Interesting point! This is possible only under the special cases with more restrictions on the constraints and preference cone.

• This is possible when there are no constraints. However, for constrained problems with constraints defined as functions of $F(\theta)$, if we use $AF(\theta)$ as objectives, we need to compute $B_h A^{-1}(AF(\theta))$, which may lead to higher computational complexity, and thus not practical. Moreover, $A$ may not always be invertible in general.
• This is only possible when the preference cone is polyhedral. For more general preference cones, they may not necessarily be written as in Definition 1. Therefore, one cannot use $AF(\theta)$ as objectives in such cases. However, in such cases, our FERERO method can be extended to cover the more general preference cones $C$ by replacing Eq. (2.1), $A\nabla F(\theta)^\top d \leq c (\mathbf{1}^\top AF(\theta))^{-1}AF(\theta)$ with $\nabla F(\theta)^\top d \leq_C c (\mathbf{1}^\top F(\theta))^{-1} F(\theta)$.

Q3. Inequality constraints in Theorem 2 are not present in Eq. (3.2).

Sorry for the confusion. Indeed, we focus on equality constraints ($M_g = 0$) for Theorem 2. We will further clarify this in the paper. The results can be extended to include inequality constraints in future work.

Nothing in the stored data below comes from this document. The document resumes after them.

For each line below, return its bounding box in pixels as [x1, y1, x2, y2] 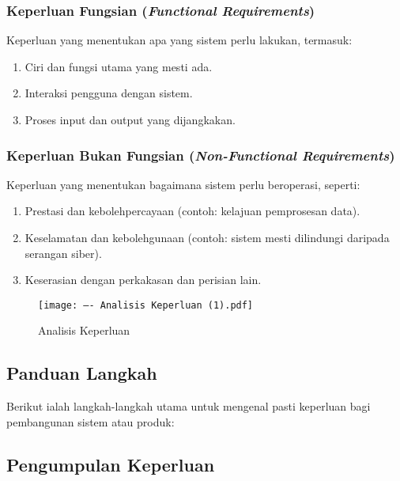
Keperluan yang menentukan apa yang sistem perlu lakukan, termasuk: [6, 32, 353, 48]
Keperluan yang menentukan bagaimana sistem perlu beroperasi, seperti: [6, 176, 360, 192]
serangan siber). [25, 244, 102, 261]
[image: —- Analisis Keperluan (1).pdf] [38, 299, 254, 311]
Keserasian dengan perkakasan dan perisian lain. [25, 271, 262, 288]
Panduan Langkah [6, 361, 157, 385]
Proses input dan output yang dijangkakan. [25, 112, 236, 127]
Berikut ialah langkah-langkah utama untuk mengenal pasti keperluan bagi [6, 398, 371, 415]
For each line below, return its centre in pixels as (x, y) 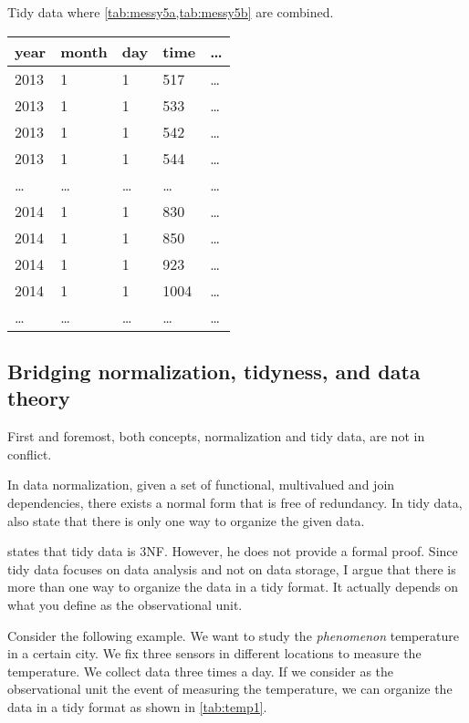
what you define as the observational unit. (125, 604)
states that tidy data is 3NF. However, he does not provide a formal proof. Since (233, 551)
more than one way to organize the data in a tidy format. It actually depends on (233, 587)
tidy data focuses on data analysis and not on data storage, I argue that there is (232, 568)
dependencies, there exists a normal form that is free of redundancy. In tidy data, (235, 502)
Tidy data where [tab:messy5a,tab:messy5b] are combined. (171, 12)
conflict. (30, 454)
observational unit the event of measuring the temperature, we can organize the (230, 689)
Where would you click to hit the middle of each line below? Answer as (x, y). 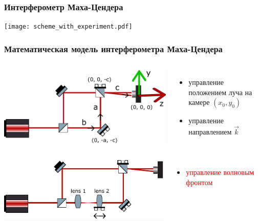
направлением (210, 132)
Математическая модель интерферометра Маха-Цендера (113, 48)
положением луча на (220, 92)
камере (199, 102)
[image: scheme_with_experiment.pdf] (68, 27)
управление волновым (220, 172)
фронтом (199, 182)
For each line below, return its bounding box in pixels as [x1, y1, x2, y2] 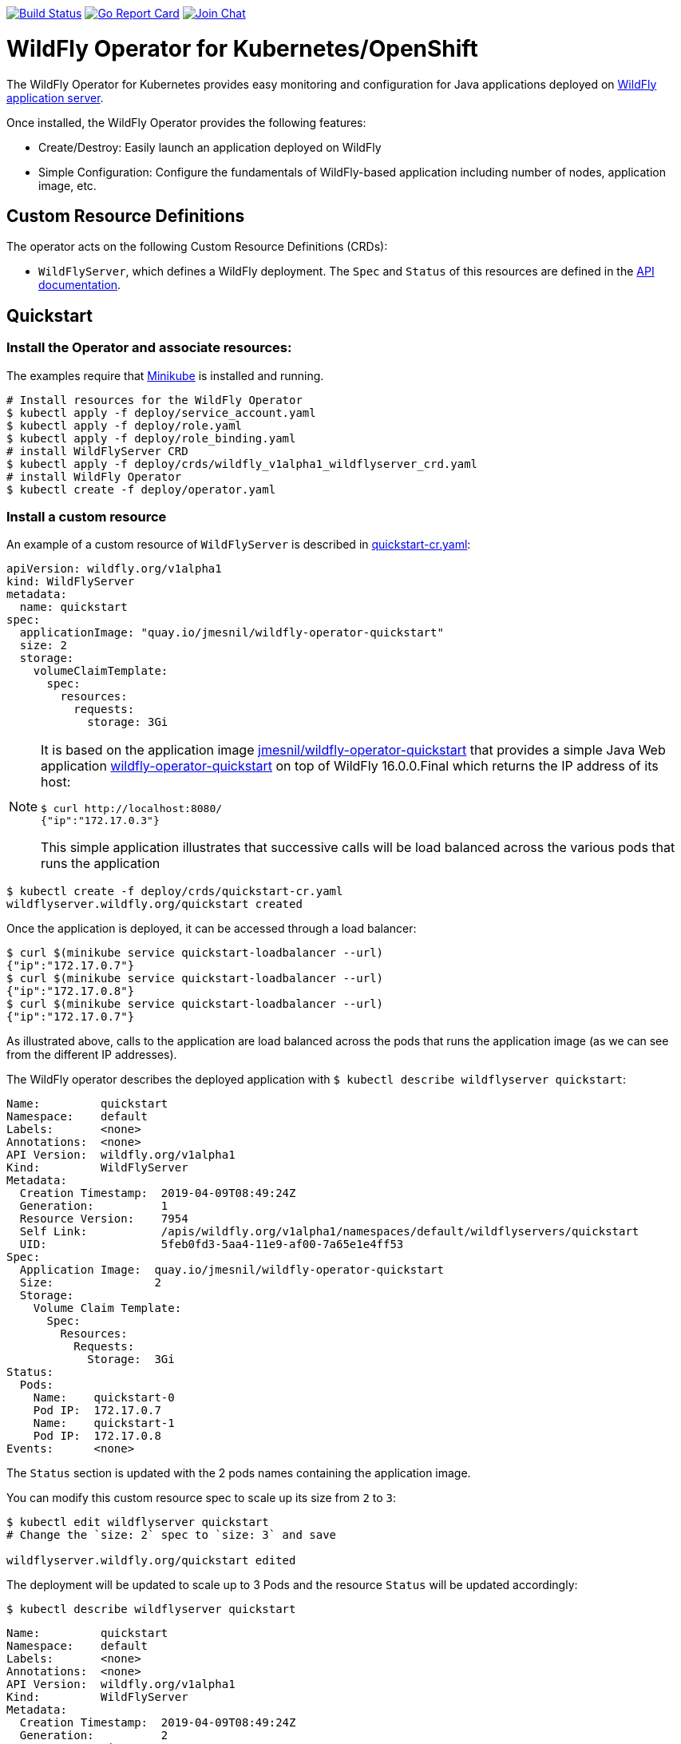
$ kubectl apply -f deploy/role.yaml [6, 418, 243, 432]
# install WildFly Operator [6, 470, 182, 483]
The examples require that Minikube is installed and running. [6, 368, 324, 382]
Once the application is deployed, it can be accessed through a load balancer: [6, 922, 417, 936]
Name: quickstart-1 [33, 1417, 175, 1430]
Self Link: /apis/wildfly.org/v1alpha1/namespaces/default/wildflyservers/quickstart [19, 1225, 639, 1239]
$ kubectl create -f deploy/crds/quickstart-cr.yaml [6, 885, 343, 898]
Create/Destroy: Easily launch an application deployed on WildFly [38, 140, 382, 154]
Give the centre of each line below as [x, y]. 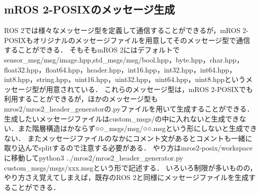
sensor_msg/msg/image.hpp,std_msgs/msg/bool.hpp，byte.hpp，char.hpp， [124, 59]
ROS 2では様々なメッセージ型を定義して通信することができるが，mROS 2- [126, 30]
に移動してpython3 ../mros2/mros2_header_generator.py [94, 157]
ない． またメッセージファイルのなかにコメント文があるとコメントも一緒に [128, 138]
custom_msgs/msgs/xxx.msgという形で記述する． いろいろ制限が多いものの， [131, 167]
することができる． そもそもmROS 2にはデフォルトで [92, 50]
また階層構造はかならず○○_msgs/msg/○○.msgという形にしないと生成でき [137, 128]
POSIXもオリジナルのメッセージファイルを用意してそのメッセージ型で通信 [127, 40]
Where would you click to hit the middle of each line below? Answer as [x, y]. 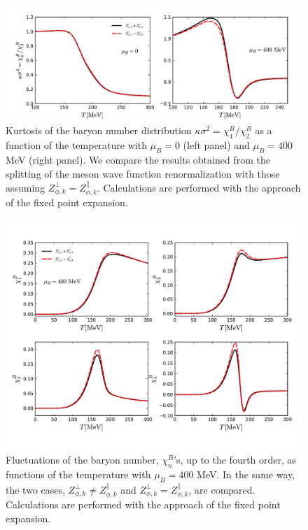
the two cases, [35, 489]
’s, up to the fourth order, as [235, 460]
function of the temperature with [76, 145]
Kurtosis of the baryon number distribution [99, 130]
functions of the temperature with [78, 474]
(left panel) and [216, 145]
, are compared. [222, 489]
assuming [26, 187]
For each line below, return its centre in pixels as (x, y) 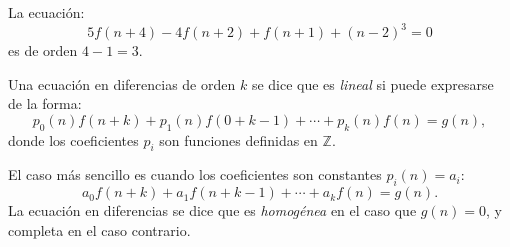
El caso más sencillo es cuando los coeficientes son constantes (195, 174)
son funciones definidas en (238, 139)
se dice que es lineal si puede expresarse (372, 83)
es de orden (43, 50)
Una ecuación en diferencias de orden (122, 83)
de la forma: (45, 103)
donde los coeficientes (73, 139)
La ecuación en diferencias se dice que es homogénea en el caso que (212, 210)
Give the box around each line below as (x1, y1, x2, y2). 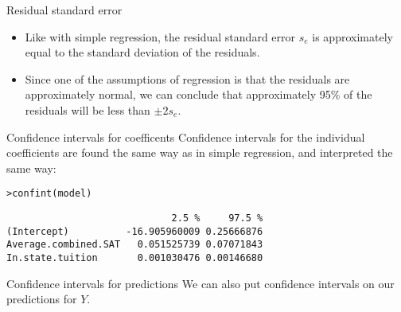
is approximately (312, 28, 393, 45)
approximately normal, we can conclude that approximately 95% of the (25, 86, 372, 103)
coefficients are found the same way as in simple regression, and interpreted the (6, 144, 393, 161)
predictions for (6, 291, 77, 307)
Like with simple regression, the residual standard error (25, 28, 296, 45)
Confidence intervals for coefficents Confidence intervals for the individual (6, 128, 365, 145)
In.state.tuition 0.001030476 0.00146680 (6, 252, 263, 263)
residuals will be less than (25, 101, 150, 118)
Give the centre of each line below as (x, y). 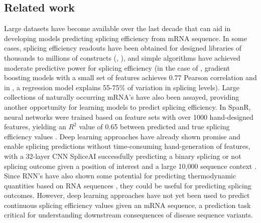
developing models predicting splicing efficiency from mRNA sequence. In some (125, 38)
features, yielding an (35, 127)
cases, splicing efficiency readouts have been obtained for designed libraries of (123, 48)
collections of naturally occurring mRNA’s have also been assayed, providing (122, 97)
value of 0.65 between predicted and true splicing (154, 127)
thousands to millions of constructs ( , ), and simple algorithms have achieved (122, 57)
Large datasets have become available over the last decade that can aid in (117, 28)
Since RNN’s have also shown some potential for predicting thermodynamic (120, 176)
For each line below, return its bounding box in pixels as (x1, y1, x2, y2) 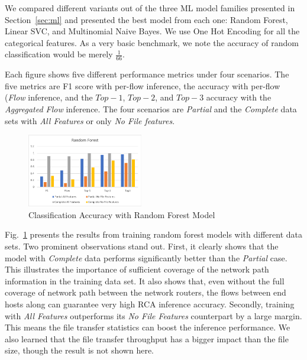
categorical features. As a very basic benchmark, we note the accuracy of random (5, 36, 299, 48)
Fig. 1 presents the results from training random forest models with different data (5, 228, 303, 241)
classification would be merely (5, 48, 113, 60)
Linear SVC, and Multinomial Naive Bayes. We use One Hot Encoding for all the (5, 25, 300, 37)
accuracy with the (206, 91, 272, 103)
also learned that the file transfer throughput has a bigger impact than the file (5, 332, 289, 345)
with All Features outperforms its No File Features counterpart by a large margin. (5, 309, 302, 322)
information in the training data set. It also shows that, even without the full (5, 274, 285, 287)
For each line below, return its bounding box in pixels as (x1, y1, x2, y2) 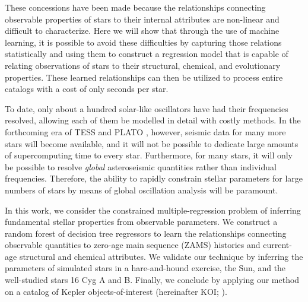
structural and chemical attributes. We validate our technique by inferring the (19, 250, 303, 262)
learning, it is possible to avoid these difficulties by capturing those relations (5, 36, 282, 48)
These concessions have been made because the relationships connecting (5, 1, 266, 13)
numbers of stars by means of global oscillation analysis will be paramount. (5, 183, 278, 196)
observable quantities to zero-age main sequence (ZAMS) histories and (5, 239, 261, 251)
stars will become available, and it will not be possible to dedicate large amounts (5, 137, 299, 150)
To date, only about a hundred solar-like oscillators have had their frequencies (5, 102, 288, 115)
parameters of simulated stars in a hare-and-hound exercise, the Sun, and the (5, 262, 286, 274)
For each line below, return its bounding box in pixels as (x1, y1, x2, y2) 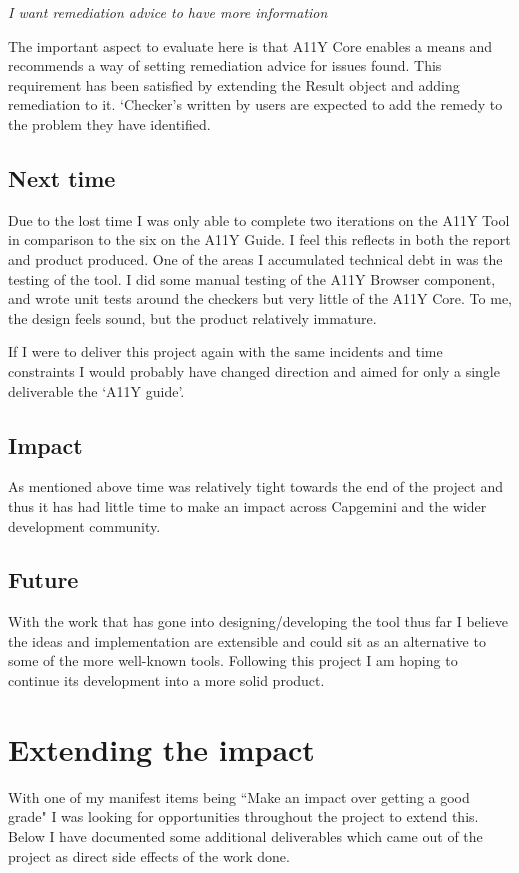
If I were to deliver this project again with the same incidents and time (8, 341, 443, 362)
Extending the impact (8, 728, 315, 769)
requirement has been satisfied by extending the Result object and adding (8, 74, 460, 95)
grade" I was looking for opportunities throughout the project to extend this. (8, 806, 479, 827)
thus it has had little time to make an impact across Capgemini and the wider (8, 495, 487, 516)
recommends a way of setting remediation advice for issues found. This (8, 55, 442, 76)
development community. (8, 515, 161, 536)
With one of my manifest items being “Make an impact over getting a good (8, 786, 470, 807)
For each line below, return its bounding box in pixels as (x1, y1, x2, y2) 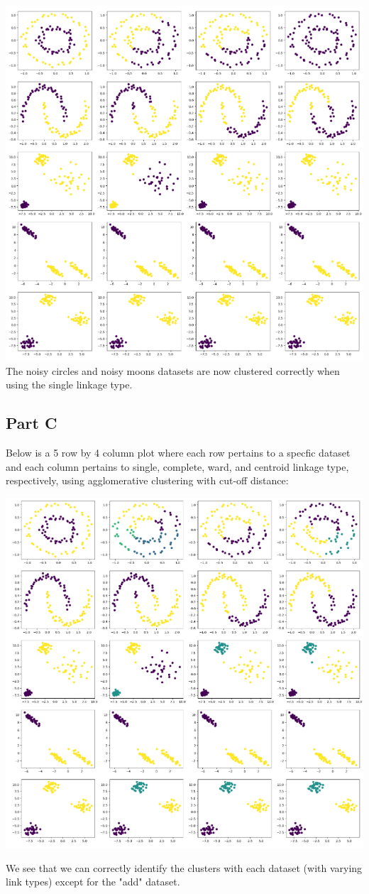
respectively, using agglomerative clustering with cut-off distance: (6, 473, 289, 488)
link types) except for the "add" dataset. (6, 874, 180, 889)
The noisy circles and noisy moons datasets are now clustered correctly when (6, 363, 340, 378)
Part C (6, 412, 57, 434)
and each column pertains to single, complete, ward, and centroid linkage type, (6, 459, 349, 474)
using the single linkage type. (6, 377, 133, 392)
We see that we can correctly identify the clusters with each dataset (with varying (6, 860, 363, 875)
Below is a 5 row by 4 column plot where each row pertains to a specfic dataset (6, 445, 351, 460)
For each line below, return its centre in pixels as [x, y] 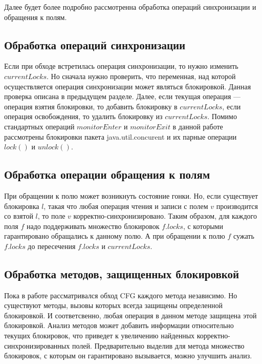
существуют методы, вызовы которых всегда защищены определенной [113, 305]
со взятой [19, 216]
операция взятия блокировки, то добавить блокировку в [91, 106]
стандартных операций [39, 126]
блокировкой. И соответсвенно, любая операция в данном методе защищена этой [130, 315]
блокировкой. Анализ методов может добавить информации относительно [119, 325]
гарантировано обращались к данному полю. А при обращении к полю [115, 236]
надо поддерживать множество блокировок [93, 226]
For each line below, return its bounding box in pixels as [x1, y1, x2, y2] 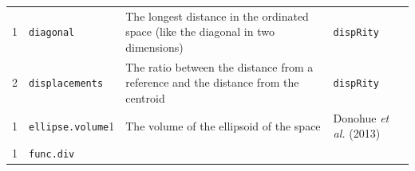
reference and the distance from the [125, 74, 299, 91]
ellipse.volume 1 [29, 117, 115, 134]
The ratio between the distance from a [125, 58, 314, 75]
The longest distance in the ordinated [125, 7, 309, 24]
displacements [29, 78, 104, 90]
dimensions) [125, 38, 184, 55]
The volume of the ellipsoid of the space [125, 117, 321, 134]
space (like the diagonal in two [125, 23, 275, 40]
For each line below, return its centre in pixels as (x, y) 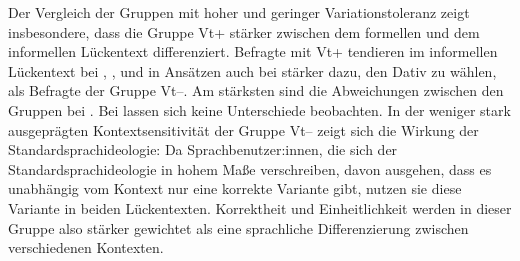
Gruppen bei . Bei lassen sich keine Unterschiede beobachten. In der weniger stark (259, 109)
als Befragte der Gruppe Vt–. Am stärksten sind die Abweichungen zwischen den (256, 90)
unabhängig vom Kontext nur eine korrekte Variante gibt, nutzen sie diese (235, 188)
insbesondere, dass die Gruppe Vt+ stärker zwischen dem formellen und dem (244, 31)
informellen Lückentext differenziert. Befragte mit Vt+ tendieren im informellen (253, 51)
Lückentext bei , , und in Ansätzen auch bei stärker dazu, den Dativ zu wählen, (252, 70)
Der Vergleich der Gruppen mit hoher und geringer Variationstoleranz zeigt (239, 12)
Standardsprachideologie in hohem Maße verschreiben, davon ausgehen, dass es (250, 168)
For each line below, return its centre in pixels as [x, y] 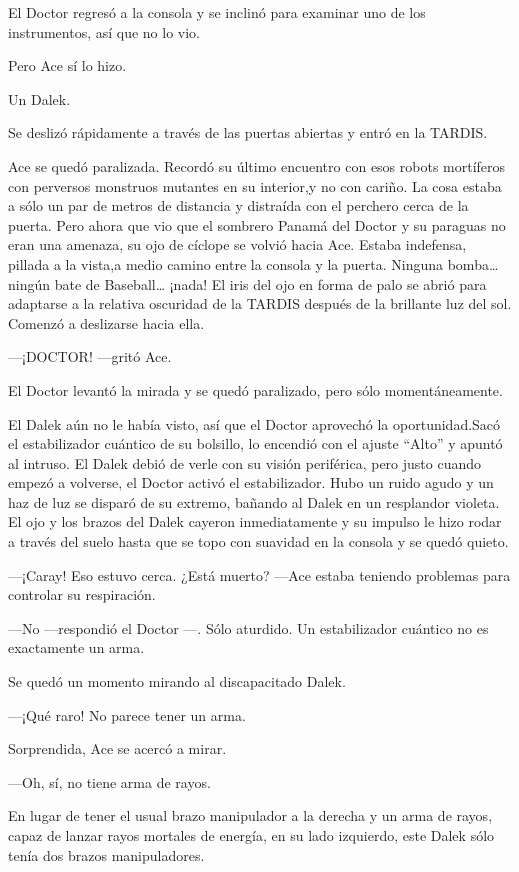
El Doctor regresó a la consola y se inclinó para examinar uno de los [217, 12]
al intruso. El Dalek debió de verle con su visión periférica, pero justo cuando [245, 462]
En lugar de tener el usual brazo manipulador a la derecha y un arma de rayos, [250, 815]
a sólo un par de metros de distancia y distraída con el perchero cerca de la [238, 205]
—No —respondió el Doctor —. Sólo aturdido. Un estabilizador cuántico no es [248, 627]
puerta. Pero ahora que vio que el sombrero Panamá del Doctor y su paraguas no [257, 224]
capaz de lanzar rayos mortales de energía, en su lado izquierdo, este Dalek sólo [251, 835]
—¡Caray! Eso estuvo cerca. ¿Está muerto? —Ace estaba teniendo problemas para [259, 574]

Q4. Clarification of multilingual constraint in Eq. (5.2). Would it be more reasonable to have the loss gap smaller than a threshold?

The multilingual constraint in Eq. (5.2) is a heuristic choice based on the experience. We found that in this experiment setting, if $\epsilon_2$ is close to zero, the performance in Chinese will be much better than the performance in English. However, we want the performance in both languages to be similar, hence we impose this equality constraint.

Q5. Clarification of emotion loss.

The emotion loss refers to the emotion classification loss. The task is to predict 6 types of emotions from 593 songs on the Emotions and Music dataset [38]. See Appendix F.2. We will add explanations of the emotion loss in the main text in the revision if space allows.

Q6. How are the scalarization weights in Figure 2(a) selected? Is the weight selection related to extreme rays?

The scalarization weights are selected uniformly from a simplex following the experiment settings in [30]. They are not related to extreme rays. We will clarify this in the revision.

Q7. Clarification of Figure 4.

• Missing square plots. Sorry for the confusion. This is because we limit the plot scales to a certain range to make the majority of the results clear. We add plots with larger scales in Figure R2 in the attached PDF. We will include the plots in the revision.
• Controlling constraint violation. Yes, constraint violation can be controlled by the hyperparameter $c_h$. Larger $c_h$ will make the constraint violation smaller.
• Figure (e) green plus is dominating. Indeed, in this experiment, under the green preference vector, XWC-MGDA gives the best solution compared to other methods. However, under other preference vectors, the solutions of XWC-MGDA are not dominating, and the overall hypervolume of XWC-MGDA calculated from all the solutions is worse than the proposed method.

Q8. Minor issues.

Thank you for your detailed comments! We will revise the paper accordingly.